Warum sollte das für die „Sechste“ Bruckners nicht funktionieren? Seine sinfonische Musik hat schon mehrere ähnliche Probeläufe überstanden, man erinnere an vierhändige Klaviervorträge oder Aufführungen auf zwei Klavieren. Also kein Experiment von Giesen und schon gar nicht der Griff nach der Sechsten, die 1899, verkürzt und umgeschrieben von Gustav Mahler uraufgeführt und von Bruckner als seine „keckste“ genannt wurde.

Sie reagiert dankbar auf die thematisch unabgeschlossene Bauart der Sinfonie, mehrere kleine Motive machen die Dynamik und Sprengung der Form leichter verständlich. Effekte, die Bruckner zu einer verstärkten Klangentdeckung als selbständiger Parameter der Musik nützte. Und ähnlich den Registerkombinationen bei der Orgel sein Herzinstrument vielleicht versteckt sprechen ließ.

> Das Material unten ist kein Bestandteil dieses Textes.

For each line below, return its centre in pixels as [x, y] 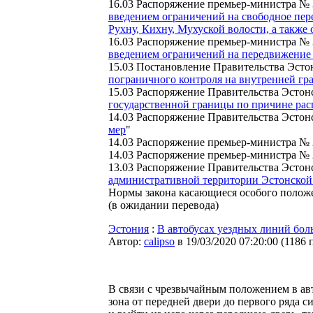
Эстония [129, 229]
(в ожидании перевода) [163, 205]
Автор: [126, 241]
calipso [159, 241]
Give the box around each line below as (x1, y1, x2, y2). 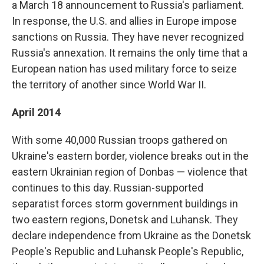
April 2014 (12, 105, 61, 118)
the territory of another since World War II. (12, 78, 206, 91)
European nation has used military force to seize (12, 62, 237, 75)
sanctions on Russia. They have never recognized (12, 30, 244, 43)
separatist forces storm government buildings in (12, 197, 238, 210)
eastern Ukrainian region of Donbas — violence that (12, 165, 247, 178)
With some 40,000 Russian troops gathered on (12, 133, 227, 146)
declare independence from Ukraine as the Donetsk (12, 229, 251, 242)

Das junge Ensemble, Studierende an der Bruckner Uni, von Meesun Coleman mit professioneller Gestik geleitet, war ganz auf eine romantische Darstellung der Klangfarbigkeit des neuen Bruckner eingestellt. Diesem Bruckner fehlte gar nichts an bewundernswerten Leistungen.

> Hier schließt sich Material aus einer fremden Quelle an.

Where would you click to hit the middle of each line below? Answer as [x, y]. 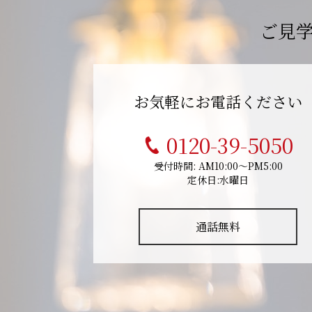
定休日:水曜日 [218, 180]
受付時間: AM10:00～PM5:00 [218, 166]
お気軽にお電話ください [218, 102]
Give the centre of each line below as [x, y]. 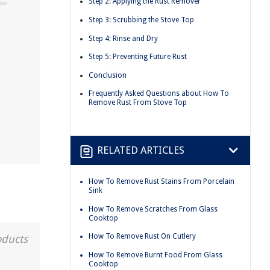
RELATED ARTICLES [141, 150]
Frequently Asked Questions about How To [159, 94]
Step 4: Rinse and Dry [123, 38]
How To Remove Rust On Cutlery [142, 237]
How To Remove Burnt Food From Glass [155, 255]
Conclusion [108, 75]
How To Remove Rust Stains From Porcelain [162, 181]
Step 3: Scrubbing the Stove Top [141, 20]
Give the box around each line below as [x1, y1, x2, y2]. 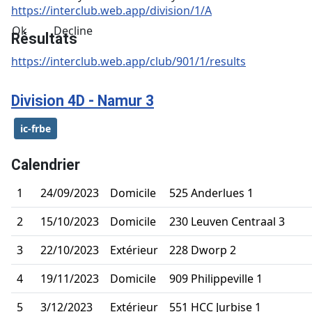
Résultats [11, 29, 77, 47]
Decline [54, 23, 93, 38]
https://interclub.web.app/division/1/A [11, 2, 212, 18]
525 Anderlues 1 [169, 185, 253, 201]
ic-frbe [20, 121, 51, 135]
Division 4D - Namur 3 [11, 91, 154, 109]
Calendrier [11, 155, 80, 173]
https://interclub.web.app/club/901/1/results [11, 53, 246, 69]
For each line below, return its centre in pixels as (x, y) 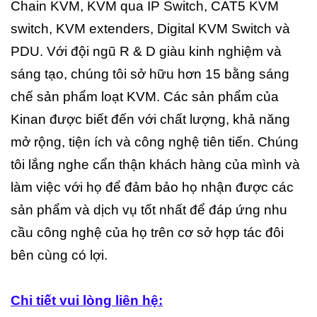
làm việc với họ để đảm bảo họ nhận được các (152, 187)
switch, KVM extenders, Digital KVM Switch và (150, 28)
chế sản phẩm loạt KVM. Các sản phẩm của (145, 96)
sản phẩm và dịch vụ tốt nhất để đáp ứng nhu (149, 209)
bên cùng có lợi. (59, 255)
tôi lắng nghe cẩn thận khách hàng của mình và (155, 164)
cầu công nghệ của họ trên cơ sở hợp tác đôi (147, 232)
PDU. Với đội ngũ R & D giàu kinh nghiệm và (146, 51)
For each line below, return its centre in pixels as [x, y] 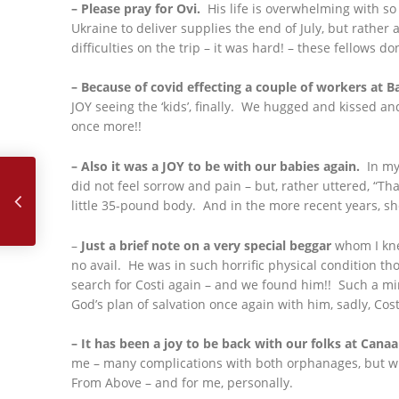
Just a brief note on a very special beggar [206, 245]
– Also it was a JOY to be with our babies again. [216, 166]
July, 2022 [44, 157]
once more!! [106, 126]
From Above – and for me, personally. [182, 383]

Die Transparenz der Sätze, instrumental betonte Konfrontation ohne scharfe Töne, kurzum eine emotionale Innigkeit bei allem Eifer und Ernst der verantwortungsvollen Aufgabe. Dass das Harmonium aus der Bruckner-Partitur durch ein Elektroklavier ersetzt werden musste, sei nur eine Randbemerkung. Bruckners Sinfonie Nr. 6 A-Dur in einer verkürzten Besetzung hören zu können, sollte auch in Hinkunft möglich sein.